Une lutte des classes modernisée

La lutte se diffuse en tous lieux et dans tous les métiers.

Jérôme Gleizes  • 8 juin 2016 abonné·es
Une lutte des classes modernisée
© Anne-Christine POUJOULAT / AFP

L’actuel mouvement contre la loi travail est en train de réactualiser et de moderniser la lutte des classes. Citons Adam Smith dans La Richesse des nations : « On n’entend guère parler, dit-on, de coalitions entre les maîtres, et tous les jours on parle de celles des ouvriers. Mais il faudrait ne connaître ni le monde ni la matière dont il s’agit pour s’imaginer que les maîtres se liguent rarement entre eux […] pour ne pas élever les salaires au-dessus du taux actuel. » De tout temps, l’asymétrie entre salariés et employeurs a surdéterminé les relations de travail. L’émergence du code du travail au cours du XIXe siècle a permis de mettre fin à la fiction de l’égalité civile entre travailleurs et patrons, et à pacifier ces relations.

Autrefois, le code civil légiférait à travers le contrat de louage de services. L’ouvrier mettait sa force de travail à disposition. Il pouvait théoriquement refuser, mais, pour (sur) vivre, il acceptait les emplois qu’on lui proposait. L’apporteur de capitaux, le « capitaliste », disposait de cette main-d’œuvre nombreuse et d’un rapport de force favorable pour jouer les salaires à la baisse et dégrader les conditions de travail. Le contrat de travail transforma cette relation à travers le contrat de subordination. L’ouvrier abandonna une partie de sa liberté contractuelle contre une sécurisation de ses conditions de travail, à commencer par un salaire prédéfini et non en fonction de son volume de production [^1].

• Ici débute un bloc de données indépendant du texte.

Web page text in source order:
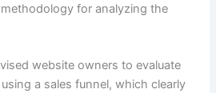
for analyzing the
website owners to evaluate
a sales funnel, which clearly
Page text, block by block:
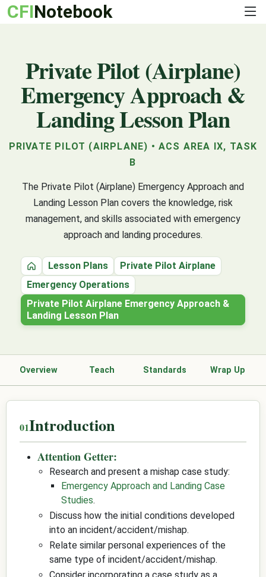
CFINotebook
Private Pilot (Airplane)
Emergency Approach &
Landing Lesson Plan
PRIVATE PILOT (AIRPLANE) • ACS AREA IX, TASK
B
The Private Pilot (Airplane) Emergency Approach and
Landing Lesson Plan covers the knowledge, risk
management, and skills associated with emergency
approach and landing procedures.
HomeLesson Plans
Private Pilot Airplane
Emergency Operations
Private Pilot Airplane Emergency Approach &
Landing Lesson Plan
Overview Teach Standards Wrap Up
Introduction
Attention Getter:
Research and present a mishap case study:
Emergency Approach and Landing Case
Studies.
Discuss how the initial conditions developed
into an incident/accident/mishap.
Relate similar personal experiences of the
same type of incident/accident/mishap.
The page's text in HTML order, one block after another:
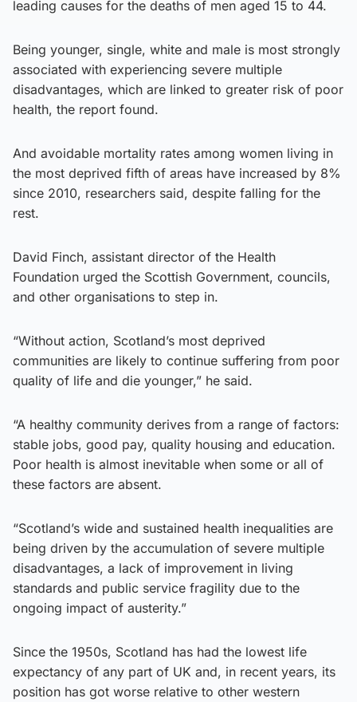
leading causes for the deaths of men aged 15 to 44.
Being younger, single, white and male is most strongly
associated with experiencing severe multiple
disadvantages, which are linked to greater risk of poor
health, the report found.
And avoidable mortality rates among women living in
the most deprived fifth of areas have increased by 8%
since 2010, researchers said, despite falling for the
rest.
David Finch, assistant director of the Health
Foundation urged the Scottish Government, councils,
and other organisations to step in.
“Without action, Scotland’s most deprived
communities are likely to continue suffering from poor
quality of life and die younger,” he said.
“A healthy community derives from a range of factors:
stable jobs, good pay, quality housing and education.
Poor health is almost inevitable when some or all of
these factors are absent.
“Scotland’s wide and sustained health inequalities are
being driven by the accumulation of severe multiple
disadvantages, a lack of improvement in living
standards and public service fragility due to the
ongoing impact of austerity.”
Since the 1950s, Scotland has had the lowest life
expectancy of any part of UK and, in recent years, its
position has got worse relative to other western
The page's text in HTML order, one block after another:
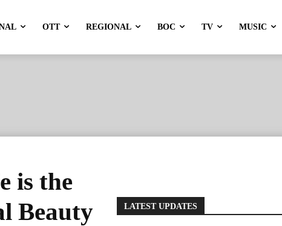
OTT REGIONAL BOC TV MUSIC
is the
Beauty
LATEST UPDATES
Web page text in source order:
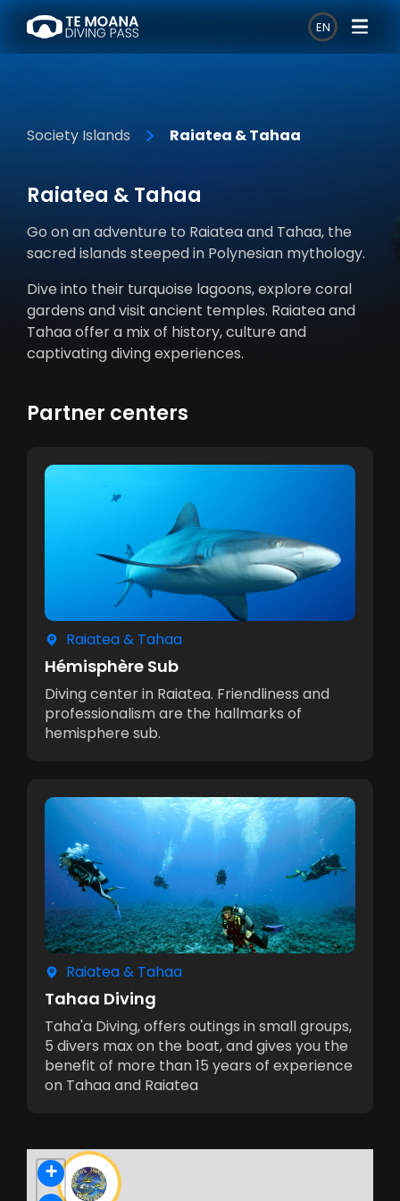
EN
Society Islands Raiatea & Tahaa
Raiatea & Tahaa
Go on an adventure to Raiatea and Tahaa, the
sacred islands steeped in Polynesian mythology.
Dive into their turquoise lagoons, explore coral
gardens and visit ancient temples. Raiatea and
Tahaa offer a mix of history, culture and
captivating diving experiences.
Partner centers
Raiatea & Tahaa
Hémisphère Sub
Diving center in Raiatea. Friendliness and
professionalism are the hallmarks of
hemisphere sub.
Raiatea & Tahaa
Tahaa Diving
Taha'a Diving, offers outings in small groups,
5 divers max on the boat, and gives you the
benefit of more than 15 years of experience
on Tahaa and Raiatea
+
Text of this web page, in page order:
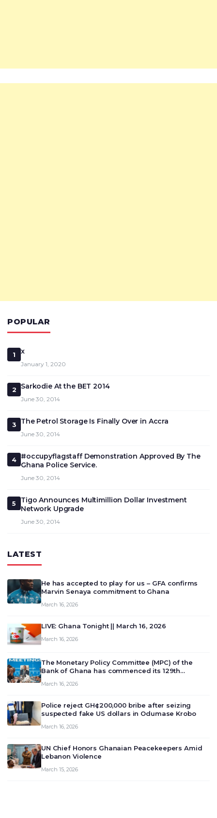
POPULAR
1 x
January 1, 2020
2 Sarkodie At the BET 2014
June 30, 2014
3 The Petrol Storage Is Finally Over in Accra
June 30, 2014
4
#occupyflagstaff Demonstration Approved By The
Ghana Police Service.
June 30, 2014
5
Tigo Announces Multimillion Dollar Investment
Network Upgrade
June 30, 2014
LATEST
He has accepted to play for us – GFA confirms
Marvin Senaya commitment to Ghana
March 16, 2026
LIVE: Ghana Tonight || March 16, 2026
March 16, 2026
The Monetary Policy Committee (MPC) of the
Bank of Ghana has commenced its 129th
deliberate on the country’s current economic
March 16, 2026
Police reject GH¢200,000 bribe after seizing
suspected fake US dollars in Odumase Krobo
March 16, 2026
UN Chief Honors Ghanaian Peacekeepers Amid
Lebanon Violence
March 15, 2026
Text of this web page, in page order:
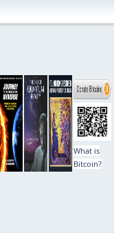
What is
Bitcoin?
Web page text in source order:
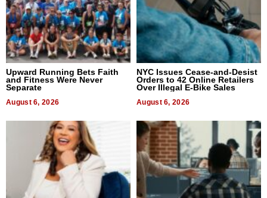
Upward Running Bets Faith
and Fitness Were Never
Separate
August 6, 2026
NYC Issues Cease-and-Desist
Orders to 42 Online Retailers
Over Illegal E-Bike Sales
August 6, 2026

La volonté du gouvernement, dit de gauche, d’inverser la hiérarchie des normes – c’est-à-dire de permettre à l’entreprise de définir ses propres règles, dérogatoires au droit du travail, en baissant notamment les salaires – est une remise en question de cet acquis social. Le vocabulaire a changé, mais pas la nature conflictuelle de la relation de travail. Le patronat argumente en disant qu’il ne faut pas mettre « en danger ce bien commun que sont les entreprises françaises [^2] ». Il faudrait diminuer les salaires pour améliorer la compétitivité de nos entreprises. Nous vivrions dans une société apaisée où les conflits de classe auraient disparu, car gouvernement, salariés et patrons, main dans la main, défendraient le « bien commun ». Or, les inégalités progressent. Les riches sont de plus en plus riches et la baisse des salaires accentue la paupérisation des classes populaires. Faut-il rappeler que le salaire mesure la qualification du travail et que minorer les salaires c’est se spécialiser dans les produits à faible valeur ajoutée ? Faut-il rappeler que, contrairement aux idées reçues, un mécanicien de l’automobile est mieux payé à Séoul qu’à Paris [^3] ?

Face à un monde économique de plus en plus globalisé, face à un capitalisme de plus en plus financiarisé, face à une valeur ajoutée de plus en plus immatérielle, les moyens de la lutte ont changé. Plus d’usine comme quartier général. Plus de ville prioritaire. La lutte se diffuse dans toutes les villes, en tous lieux, dans tous les métiers. Les centres de communication, de logistique, les flux énergétiques (raffinerie, centrales nucléaires…), vitaux, sont visés. La contre-information s’émancipe des médias dominants. Les 99 % s’opposent désormais aux 1 %.